Saat aku menyaksikan pemandangan itu, aku langsung berlari ke arahnya dan nyaris tidak berhasil menangkapnya sebelum dia jatuh ke tanah.
“…Batuk.”
“Arghh!”
Aku memeluknya dan berguling-guling di tanah. Mungkin karena kelelahan dan luka fatal yang diderita di sekujur tubuhku, refleksku menjadi tumpul.
『Target Ditemukan… Musnahkan…』
“…Bajingan golem gila.”
Golem itu, yang sedang menatap kami, berjalan dengan berat badannya mendekati kami, dan aku meluruskan pedangku sambil mengumpat.
“K-Kita harus lari… kau… tidak bisa mengalahkan itu…!”
“……..”
Sementara itu, Irina berteriak dengan tergesa-gesa.
Yah, aku bisa mengerti mengapa Irina berteriak seperti itu.

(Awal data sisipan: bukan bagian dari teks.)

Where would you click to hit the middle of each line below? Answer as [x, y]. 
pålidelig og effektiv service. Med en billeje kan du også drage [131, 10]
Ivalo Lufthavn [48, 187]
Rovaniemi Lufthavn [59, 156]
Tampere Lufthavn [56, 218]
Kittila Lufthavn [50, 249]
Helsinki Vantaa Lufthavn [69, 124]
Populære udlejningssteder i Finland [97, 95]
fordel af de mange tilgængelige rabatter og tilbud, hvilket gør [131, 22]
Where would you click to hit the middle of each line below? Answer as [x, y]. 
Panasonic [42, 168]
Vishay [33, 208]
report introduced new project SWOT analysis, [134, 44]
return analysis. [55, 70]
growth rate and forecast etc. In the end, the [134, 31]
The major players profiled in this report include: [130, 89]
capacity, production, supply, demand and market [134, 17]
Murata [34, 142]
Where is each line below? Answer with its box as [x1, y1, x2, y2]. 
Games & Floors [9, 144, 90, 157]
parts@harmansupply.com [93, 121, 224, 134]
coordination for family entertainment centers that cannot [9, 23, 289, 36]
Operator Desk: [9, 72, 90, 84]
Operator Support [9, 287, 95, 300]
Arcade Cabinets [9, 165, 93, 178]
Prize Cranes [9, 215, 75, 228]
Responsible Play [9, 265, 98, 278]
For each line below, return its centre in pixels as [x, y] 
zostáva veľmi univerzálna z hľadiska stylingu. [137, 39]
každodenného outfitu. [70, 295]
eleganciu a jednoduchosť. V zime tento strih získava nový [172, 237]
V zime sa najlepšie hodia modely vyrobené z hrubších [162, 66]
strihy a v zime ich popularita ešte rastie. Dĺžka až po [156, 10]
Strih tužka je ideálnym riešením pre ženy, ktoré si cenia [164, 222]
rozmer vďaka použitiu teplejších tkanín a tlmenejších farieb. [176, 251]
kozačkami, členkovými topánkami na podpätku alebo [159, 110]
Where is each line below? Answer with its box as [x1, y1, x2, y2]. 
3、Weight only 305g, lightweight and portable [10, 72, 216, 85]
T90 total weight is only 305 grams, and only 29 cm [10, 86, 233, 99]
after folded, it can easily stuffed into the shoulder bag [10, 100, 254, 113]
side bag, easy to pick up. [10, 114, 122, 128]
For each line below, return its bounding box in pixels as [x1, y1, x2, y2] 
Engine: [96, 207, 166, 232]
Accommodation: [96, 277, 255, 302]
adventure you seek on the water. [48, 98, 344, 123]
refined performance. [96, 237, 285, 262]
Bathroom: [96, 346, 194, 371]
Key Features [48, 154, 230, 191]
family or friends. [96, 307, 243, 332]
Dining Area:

Golem itulah yang menghancurkan Akademi Matahari Terbit dan memberikan pukulan fatal kepada Isolet… itu adalah senjata strategis pasukan Raja Iblis.
Dalam alur waktu sebelumnya, karena statusnya yang sangat besar, dibutuhkan setengah hari untuk menaklukkannya, bahkan setelah semua Ksatria Kekaisaran dikerahkan.
*– Gedebuk… Gedebuk…*
“Li…ana…?”
Namun, sekarang bukanlah waktu untuk mengkhawatirkan hal itu.
Apa pun yang terjadi, aku harus melawan golem terkutuk itu di sini, sekarang juga.
Sekarang setelah Golem diaktifkan, ia akan mengejar kita hingga ke ujung dunia.
Jadi, meskipun kita melarikan diri dari hutan ini, hutan ini tetap akan menjadi ancaman maut, dan meskipun kita berhasil bersembunyi, desa-desa di sekitarnya tetap akan berada dalam bahaya.
Karena ‘Hutan Abu’ terletak di pinggiran Kekaisaran, dibutuhkan beberapa hari bagi para ksatria untuk dikirim ke sini guna menundukkan golem itu, dan jika golem itu menuju ke desa terdekat… aku bahkan tidak bisa membayangkan berapa banyak kerusakan yang akan ditimbulkannya terhadap nyawa dan harta benda.
“…Huff.”
“Tunggu, apa kau akan berkelahi?”
“Nona Irina… Larilah…”
Dan itu akan menjadi masalah besar jika Irina meninggal.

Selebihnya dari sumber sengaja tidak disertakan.